If you're like me you need to use pads as back-up (in case of leaks), and cloth menstrual pads are a cheaper alternative to disposable ones.
|Aren't they cute? These are from Talulah Bean|
|Monthly pads from Green Line Diapers - must have!|
If you shudder at the thought of washing blood-soaked pads, get over it. What do you do if you leak onto your clothes, do you throw them out? No, I didn't think so.

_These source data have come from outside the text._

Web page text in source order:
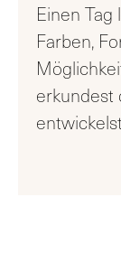
Einen
Farben,
erkundest
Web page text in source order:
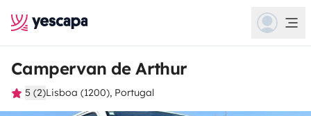
Campervan de Arthur
5 (2)Lisboa (1200), Portugal
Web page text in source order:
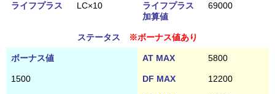
ライフプラス LC×10
ライフプラス
加算値
69000
ステータス ※ボーナス値あり
ボーナス値 AT MAX 5800
1500 DF MAX 12200
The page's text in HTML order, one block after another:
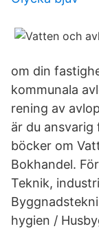
om din
kommunala
rening av
är du ansvarig
böcker om
Bokhandel.
Teknik,
hygien /
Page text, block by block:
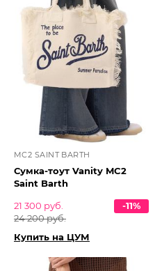
MC2 SAINT BARTH
Сумка-тоут Vanity MC2
Saint Barth
21 300 руб.
24 200 руб.
-11%
Купить на ЦУМ
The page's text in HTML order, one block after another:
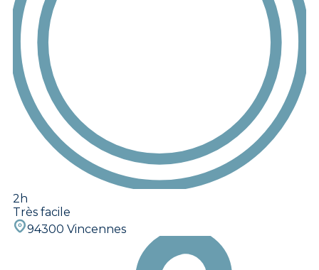
2h
Très facile
94300 Vincennes
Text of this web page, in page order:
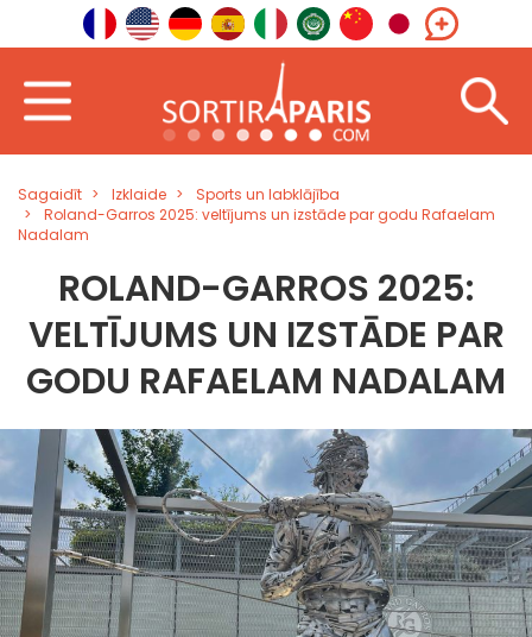
Sagaidīt Izklaide
Sports un labklājība
Roland-Garros 2025: veltījums un izstāde par godu Rafaelam
Nadalam
ROLAND-GARROS 2025:
VELTĪJUMS UN IZSTĀDE PAR
GODU RAFAELAM NADALAM
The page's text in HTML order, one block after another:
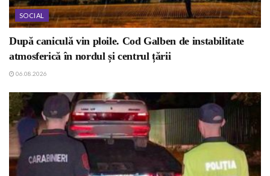
SOCIAL
După caniculă vin ploile. Cod Galben de instabilitate
atmosferică în nordul și centrul țării
06.08.2026
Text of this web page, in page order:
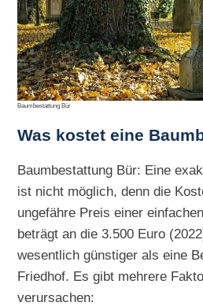
Baumbestattung Bür
Was kostet eine
Baumbestattung Bür: Eine
ist nicht möglich, denn die
ungefähre Preis einer
beträgt an die 3.500 Euro
wesentlich günstiger als eine
Friedhof. Es gibt mehrere
verursachen:
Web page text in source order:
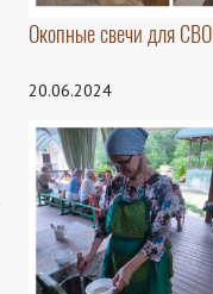
Окопные свечи для СВО
20.06.2024
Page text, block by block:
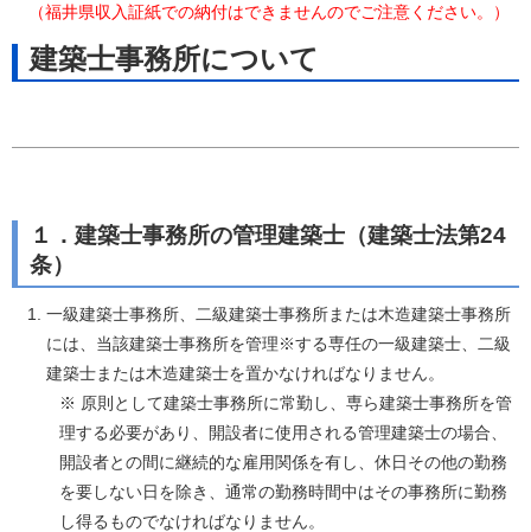
（福井県収入証紙での納付はできませんのでご注意ください。）
建築士事務所について
１．建築士事務所の管理建築士（建築士法第24
条）
一級建築士事務所、二級建築士事務所または木造建築士事務所
には、当該建築士事務所を管理※する専任の一級建築士、二級
建築士または木造建築士を置かなければなりません。
※ 原則として建築士事務所に常勤し、専ら建築士事務所を管
理する必要があり、開設者に使用される管理建築士の場合、
開設者との間に継続的な雇用関係を有し、休日その他の勤務
を要しない日を除き、通常の勤務時間中はその事務所に勤務
し得るものでなければなりません。
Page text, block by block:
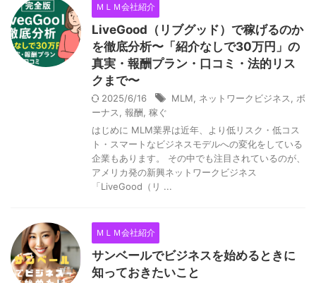
ＭＬＭ会社紹介
LiveGood（リブグッド）で稼げるのか
を徹底分析〜「紹介なしで30万円」の
真実・報酬プラン・口コミ・法的リス
クまで〜
2025/6/16 MLM ネットワークビジネス
ボ
ーナス
報酬 稼ぐ
はじめに MLM業界は近年、より低リスク・低コス
ト・スマートなビジネスモデルへの変化をしている
企業もあります。 その中でも注目されているのが、
アメリカ発の新興ネットワークビジネス
「LiveGood（リ ...
ＭＬＭ会社紹介
サンベールでビジネスを始めるときに
知っておきたいこと
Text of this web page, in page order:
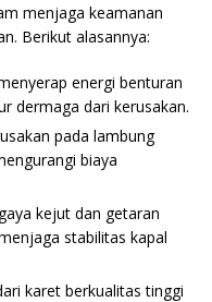
menjaga keamanan
Berikut alasannya:
energi benturan
dermaga dari kerusakan.
pada lambung
biaya
kejut dan getaran
stabilitas kapal
karet berkualitas tinggi
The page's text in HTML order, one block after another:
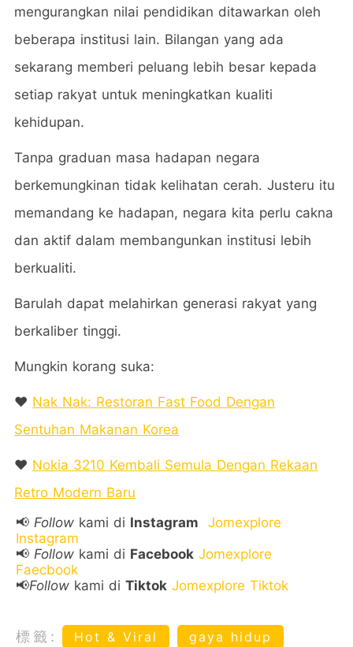
mengurangkan nilai pendidikan ditawarkan oleh
beberapa institusi lain. Bilangan yang ada
sekarang memberi peluang lebih besar kepada
setiap rakyat untuk meningkatkan kualiti
kehidupan.
Tanpa graduan masa hadapan negara
berkemungkinan tidak kelihatan cerah. Justeru itu
memandang ke hadapan, negara kita perlu cakna
dan aktif dalam membangunkan institusi lebih
berkualiti.
Barulah dapat melahirkan generasi rakyat yang
berkaliber tinggi.
Mungkin korang suka:
❤️ Nak Nak: Restoran Fast Food Dengan
Sentuhan Makanan Korea
❤️ Nokia 3210 Kembali Semula Dengan Rekaan
Retro Modern Baru
📢 Follow kami di Instagram
Jomexplore
Instagram
📢 Follow kami di Facebook Jomexplore
Faecbook
📢Follow kami di Tiktok Jomexplore Tiktok
標籤: Hot & Viral
gaya hidup
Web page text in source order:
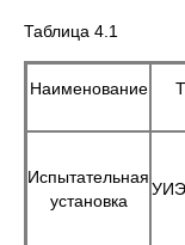
Таблица 4.1
Наименование
Испытательная
установка
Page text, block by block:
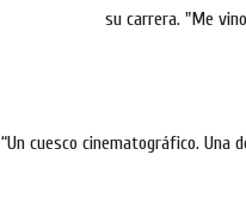
su carrera. "Me
“Un cuesco cinematográfico.

12. Use cloth instead of toilet paper.
This one will be a really tough sell for a lot of people, but if you cloth diaper your child (and use cloth wipes on them) then this isn't too much of a stretch. Not only will this save you money, it will save millions of trees, if you care about that kind of thing. I've only been using cloth wipes instead of toilet paper for a few months (and I still use paper for the messiest stuff) but I tell you I much prefer it - cloth works so much better than paper. I also have a diaper sprayer (which is really just a re-branded hand-held bidet) so I use that first and then a cloth. I keep a wet bag in the bathroom to toss the used cloths in, and then wash them with the diaper laundry. No, it doesn't smell. No, it isn't gross. Grow up, people.
So that's it, my list of some basic greener choices. If you're wondering, I do 9 or 10 of the things on this list.